DP Prokop Souček’s attraction to twilight image-making bathes them in alternate conditions and landscapes: the bucolic glow regularly gives way to bleak precipitation. These visual disparities evoke both the wistful suggestion of youthful discovery and the melancholy of farmhand labour. City life—the hubbub of schools, clubs, and friendships—is juxtaposed against the austere, solitary routine of herding, shearing, and butchering the flock. Themes of tradition, responsibility, honour, and fraternity underpin much of the drama, but these are not offered insistently; instead, they churn and fester through the teenagers’ interactions. The way the brothers look—similar but not identical, with gradual stages of auburn illuminating their hair—supplies an eerie discombobulation. Useir’s shaved head reappears as he ages, hinting at, but not advertising, the compression of time that echoes the suppression of their livelihoods. His indifference to prayer sets up an abrupt close, which posits the simplicity of escape above complicated filial obligations. Useir seeks new pastures, rather than repeat the sins of his father, abandoning the fidelity to scripture that has been forced upon his brothers.

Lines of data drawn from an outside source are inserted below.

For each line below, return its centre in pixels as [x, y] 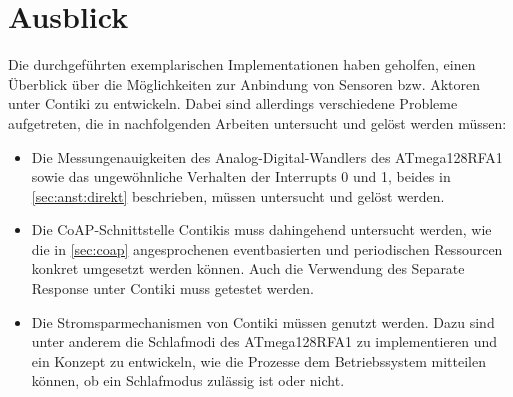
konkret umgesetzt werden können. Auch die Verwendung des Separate [248, 268]
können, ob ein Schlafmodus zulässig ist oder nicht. [188, 380]
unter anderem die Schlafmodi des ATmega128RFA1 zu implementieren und [264, 341]
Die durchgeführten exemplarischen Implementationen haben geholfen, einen [242, 64]
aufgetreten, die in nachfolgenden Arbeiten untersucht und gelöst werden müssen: [257, 122]
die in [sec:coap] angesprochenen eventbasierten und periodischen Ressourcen [267, 248]
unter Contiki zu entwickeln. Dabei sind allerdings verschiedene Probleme [233, 103]
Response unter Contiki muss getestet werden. [172, 288]
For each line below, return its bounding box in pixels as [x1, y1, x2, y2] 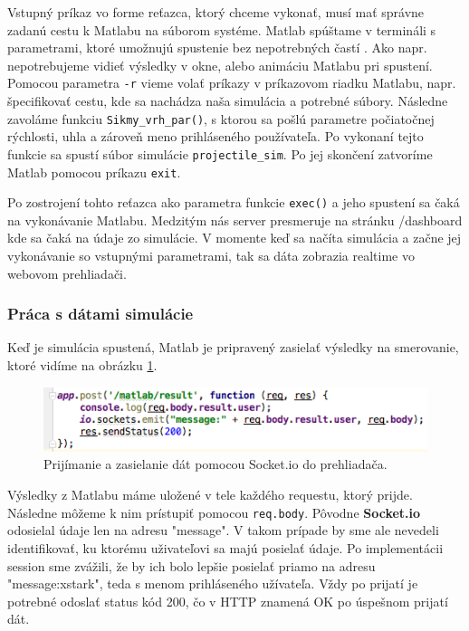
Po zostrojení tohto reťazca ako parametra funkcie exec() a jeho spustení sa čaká [7, 193, 460, 212]
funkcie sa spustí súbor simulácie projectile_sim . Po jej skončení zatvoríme [7, 144, 433, 163]
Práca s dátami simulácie [7, 302, 194, 325]
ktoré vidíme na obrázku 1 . [7, 356, 158, 375]
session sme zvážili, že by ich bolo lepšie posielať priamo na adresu [7, 556, 376, 575]
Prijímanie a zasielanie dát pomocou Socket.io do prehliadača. [43, 454, 388, 473]
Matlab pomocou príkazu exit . [7, 162, 181, 181]
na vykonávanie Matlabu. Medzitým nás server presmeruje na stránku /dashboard [7, 210, 463, 229]
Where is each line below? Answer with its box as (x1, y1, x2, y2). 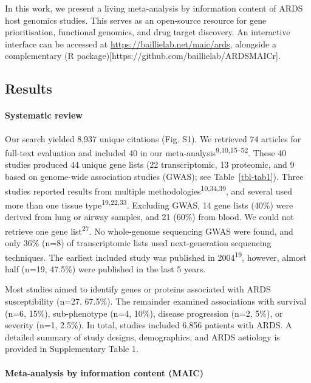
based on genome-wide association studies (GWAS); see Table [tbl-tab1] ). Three (5, 170, 304, 182)
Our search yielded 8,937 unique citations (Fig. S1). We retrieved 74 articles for (5, 132, 301, 145)
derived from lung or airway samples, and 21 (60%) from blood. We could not (5, 210, 294, 223)
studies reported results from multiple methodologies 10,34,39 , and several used (5, 182, 293, 197)
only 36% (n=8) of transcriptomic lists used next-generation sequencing (5, 236, 272, 249)
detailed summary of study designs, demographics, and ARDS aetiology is (5, 330, 280, 343)
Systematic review (5, 109, 83, 122)
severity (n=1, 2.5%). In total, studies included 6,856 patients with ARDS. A (5, 319, 292, 331)
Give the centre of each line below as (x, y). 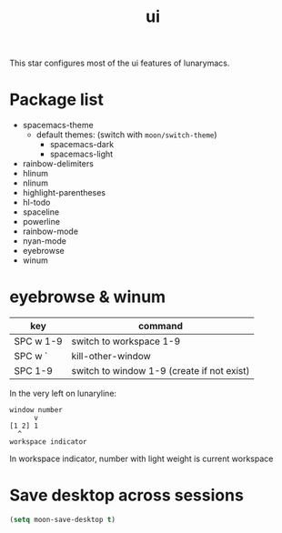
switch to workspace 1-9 (126, 341)
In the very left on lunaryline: (63, 394)
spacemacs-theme (58, 126)
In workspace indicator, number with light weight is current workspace (141, 459)
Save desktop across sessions (126, 495)
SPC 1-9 (33, 371)
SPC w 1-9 (38, 341)
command (161, 327)
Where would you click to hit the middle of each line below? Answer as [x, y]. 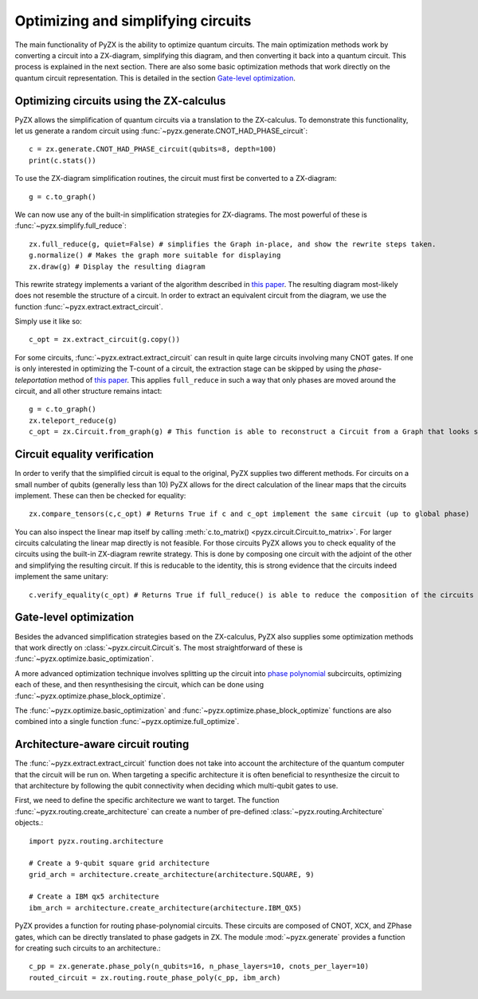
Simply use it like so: [49, 321]
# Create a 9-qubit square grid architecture [119, 863]
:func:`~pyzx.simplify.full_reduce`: [71, 226]
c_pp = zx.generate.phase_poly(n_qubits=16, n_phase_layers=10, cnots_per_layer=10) [199, 966]
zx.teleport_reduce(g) [73, 420]
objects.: [29, 823]
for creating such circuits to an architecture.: [88, 948]
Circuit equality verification [84, 454]
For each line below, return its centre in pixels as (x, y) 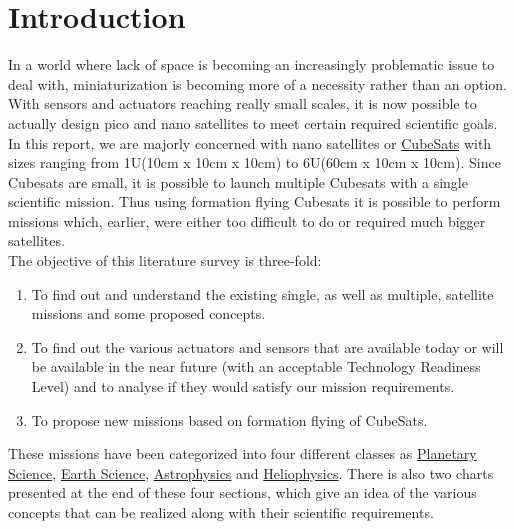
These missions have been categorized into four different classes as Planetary (242, 453)
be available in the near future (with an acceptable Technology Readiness (256, 366)
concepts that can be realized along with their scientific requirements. (221, 512)
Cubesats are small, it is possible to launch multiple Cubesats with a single (238, 181)
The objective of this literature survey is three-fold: (165, 260)
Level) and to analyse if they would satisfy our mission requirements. (243, 386)
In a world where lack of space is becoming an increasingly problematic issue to (251, 64)
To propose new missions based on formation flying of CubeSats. (229, 419)
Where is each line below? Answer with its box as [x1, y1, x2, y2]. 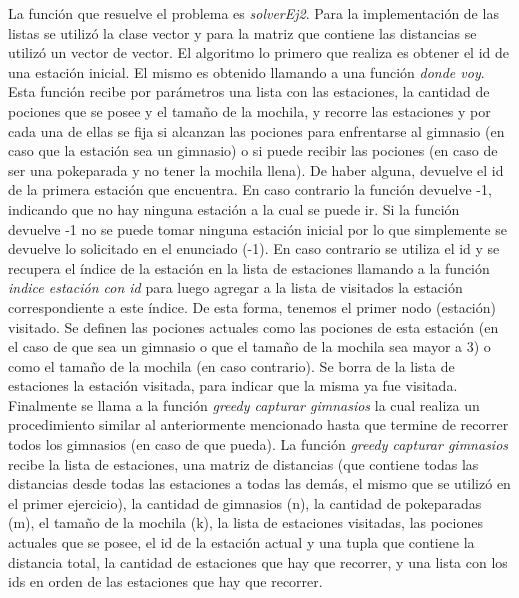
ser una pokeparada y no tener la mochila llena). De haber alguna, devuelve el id [8, 159, 504, 180]
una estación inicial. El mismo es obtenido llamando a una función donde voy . [8, 61, 485, 82]
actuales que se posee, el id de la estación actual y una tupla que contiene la [8, 532, 475, 553]
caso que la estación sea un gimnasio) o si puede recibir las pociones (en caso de [8, 140, 498, 161]
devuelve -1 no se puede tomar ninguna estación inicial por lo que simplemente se [8, 218, 507, 239]
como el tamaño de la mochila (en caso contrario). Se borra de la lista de [8, 355, 455, 376]
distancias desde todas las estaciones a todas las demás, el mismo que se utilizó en [8, 473, 511, 494]
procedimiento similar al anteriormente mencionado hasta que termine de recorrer [8, 414, 509, 435]
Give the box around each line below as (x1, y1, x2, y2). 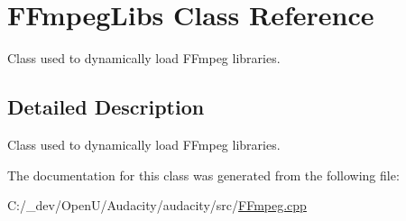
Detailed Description (7, 93, 205, 121)
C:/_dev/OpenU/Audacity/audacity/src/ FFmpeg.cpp (7, 196, 307, 215)
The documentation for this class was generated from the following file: (7, 165, 400, 184)
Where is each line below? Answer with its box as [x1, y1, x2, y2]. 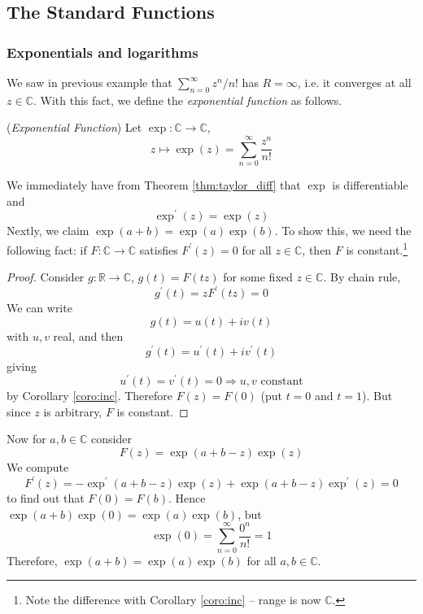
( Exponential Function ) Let [7, 119, 142, 136]
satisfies [139, 241, 178, 258]
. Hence [168, 490, 206, 507]
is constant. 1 [346, 238, 408, 258]
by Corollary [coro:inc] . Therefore [7, 387, 173, 404]
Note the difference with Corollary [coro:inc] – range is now [25, 591, 321, 608]
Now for [7, 430, 46, 447]
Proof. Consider [7, 268, 85, 285]
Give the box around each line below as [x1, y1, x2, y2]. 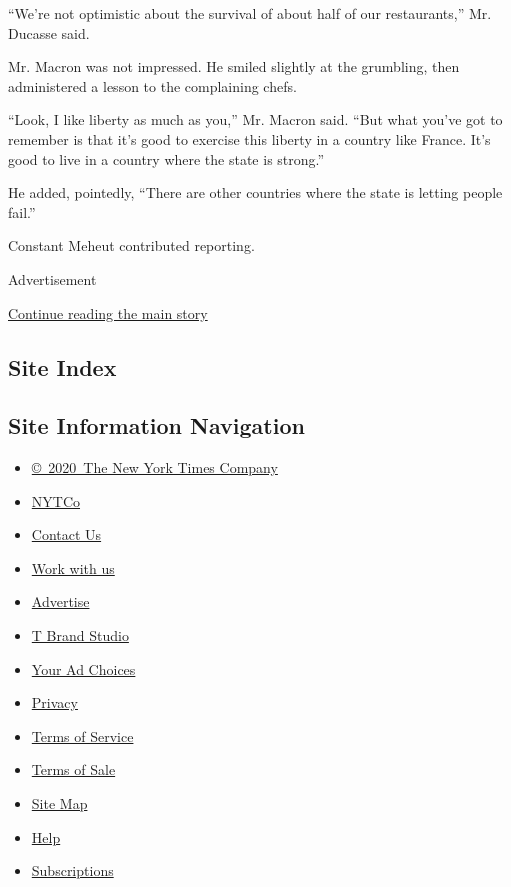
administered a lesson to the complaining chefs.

Rampart (2021), meanwhile, offers a deeply personal, although indirect, perspective on the NATO bombing campaign in Belgrade. Through a hybrid form of documentary, Marko Grba Singh returns to his childhood apartment on the outskirts of the capital and finds an archive of home recordings, VHS tapes from 1998 to 1999, which he intersperses with contemporary footage. The trivial day-to-day of his youth—playfighting dogs in the lounge, basketball in the street, Age of Empires on bulky monitors—are pockmarked with sonic interruptions, the sound of metal falling in the distance. The intricate mesh of these events evokes not a duty of faith, as in Brotherhood, but a living document of multiple generations. The director’s grandfather narrates most of the historical video, which provides a poignancy for the film’s frequent cuts to the present. The grandfather has since died, and Grba Singh stands as a solemn figure in an empty building, himself now carrying the sight and sound equipment. 

These scenes combined— the old intercut with the new—reveal the essence of formal counterpoint: the refraction of light that bends both ways. The interpolations of modern Belgrade transform Grba Singh’s commitment to memorialize what has been lost. By returning to these sites of nostalgia, he does not aim to restore a collective chronicle but rescue a private past. The bombs we hear exploding, some miles away, are not the central subjects; they form textures within an excavated memory. To show the incidental nature of history, as Grba Singh does, disturbs the signs of an obvious destination. For him, space and time cannot be separated, the self and the public are fused together, and any act of return is freighted with contradictions, a territory filled with both the light trivia of reminiscence and the brute fact of historical record. Quo vadis? If only we knew yet.